Exercise material >>
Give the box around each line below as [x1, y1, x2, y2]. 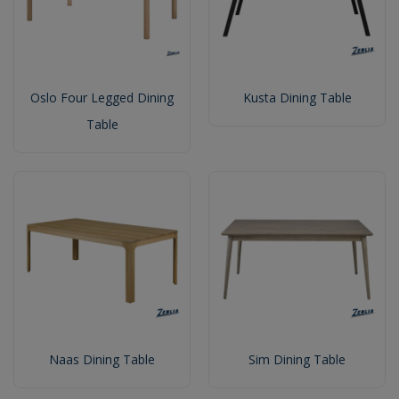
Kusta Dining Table [242, 89, 352, 107]
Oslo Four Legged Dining [30, 89, 174, 107]
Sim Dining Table [248, 351, 346, 369]
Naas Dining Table [49, 351, 155, 369]

How to complete this task >> Every line above in which the word "Table" is present must be copied into the answer.

Answer area >>
Kusta Dining Table [242, 89, 352, 107]
Sim Dining Table [248, 351, 346, 369]
Naas Dining Table [49, 351, 155, 369]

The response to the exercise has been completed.